The automation trend is being accelerated by daily advances in Artificial Intelligence and Deep Learning. In the manufacturing industry, the automation of tasks by machines has become one of the biggest technological revolutions in this field.
Object Detection is the component of Computer Vision that deals with locating a specific objective from images, which makes up a key part of manufacturing for automation.
Let´s start by understanding Computer Vision. It literally allows computers to ´see´ as humans do through the acquisition, processing, and analysis of digital images and videos. Many basic forms of this technology already exist that are able to use open and pre-source training to detect generic objects like trees. But Object Detection requires a trained algorithm to identify specific details within an image, such as facial expressions.

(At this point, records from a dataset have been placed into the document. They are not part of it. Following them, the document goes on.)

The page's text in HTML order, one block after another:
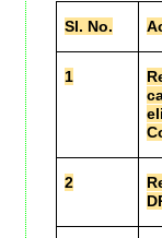
Sl. No.
1
2
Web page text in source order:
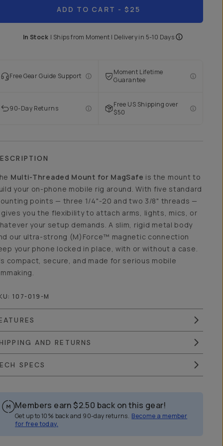
ADD TO CART - $25
In Stock | Ships from Moment | Delivery in 5-10 Days
Free Gear Guide Support
Moment Lifetime
Guarantee
90-Day Returns
Free US Shipping over
$50
Multi-Threaded Mount for MagSafe is the mount to
your on-phone mobile rig around. With five standard
points — three 1/4"-20 and two 3/8" threads —
you the flexibility to attach arms, lights, mics, or
your setup demands. A slim, rigid metal body
our ultra-strong (M)Force™ magnetic connection
your phone locked in place, with or without a case.
compact, secure, and made for serious mobile
107-019-M
AND RETURNS
SPECS
Members earn $2.50 back on this gear!
Get up to 10% back and 90-day returns. Become a member
for free today.
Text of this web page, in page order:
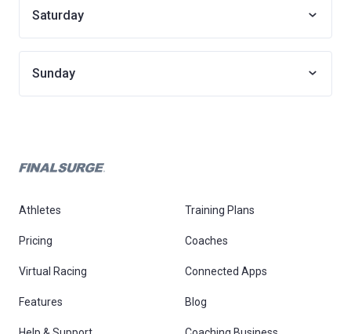
Saturday
Sunday
Athletes Training Plans
Pricing Coaches
Virtual Racing Connected Apps
Features Blog
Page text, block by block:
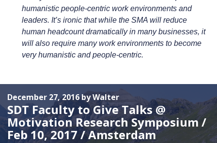
humanistic people-centric work environments and
leaders. It’s ironic that while the SMA will reduce
human headcount dramatically in many businesses, it
will also require many work environments to become
very humanistic and people-centric.
SDT Faculty to Give Talks @
Motivation Research Symposium /
Feb 10, 2017 / Amsterdam
December 27, 2016 by Walter
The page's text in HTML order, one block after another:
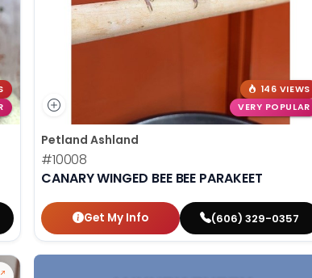
146 VIEWS
VERY POPULAR
Petland Ashland
#10008
CANARY WINGED BEE BEE PARAKEET
Get My Info (606) 329-0357
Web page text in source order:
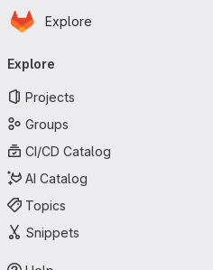
Skip to main content
Homepage
Explore
navigation
Explore
Projects
Groups
CI/CD Catalog
AI Catalog
Topics
Snippets

There is a plethora of uses for Object Detection, from quality management to sorting and packaging. We will break these use cases down for each function to see how this technology can be applied to newer manufacturing practices.
The quality control process remains a task that depends on human visual understanding and quick adaptation. The AI can automatically distinguish faulty products at speed and allow time for corrective action to be taken, which is useful in dynamic environments where things are always changing, and precious time can be saved and dedicated to other tasks.
Tracking items in real time can prove to be an incredibly complex task for an organisation, and capital and time can be wasted if this is not carried out properly. The automation of this task by AI diminishes the risk of human error, allowing inventory to be counted accurately and efficiently.
Manual sorting is a lengthy and costly process which is often accompanied by human error. Using AI powered Object Tracking, specific parameters can be selected and the corresponding statistics of the number of objects displayed. Not only does it make the assembly line more flexible, but it also reduces the number of abnormalities during categorisation.
In the manufacturing industry, almost all assembly lines are fully automated. Whilst the use of robotics in this field is extremely useful, the use of AI technology to correctly locate and differentiate products to correlate with their movement will open doors to more efficient labour and higher output. AI powered objective detection allows for this possibility to become a reality.
Custom Object Detection
Custom object detection allows for niche manufacturing set-ups to be catered to. Objects take a variety of forms and usually algorithms need thousands of training examples to learn to differentiate the products. With this technology programmers are able to use less than 50 of these examples to train the algorithm to perform with accuracy and efficiency.
Overall, with the advances in Visual Object Detection, we are able to create machines that are capable of identify objects from videos and images more accurately and more detailed than ever. The benefit to the manufacturing industry is huge, with automated tasks becoming more streamlined, and human error becoming more obsolete. By furthering the understanding ad therefore ability to react to faulty products, machines will be able to navigate through the environment for themselves, rather than requiring a constant scripted input.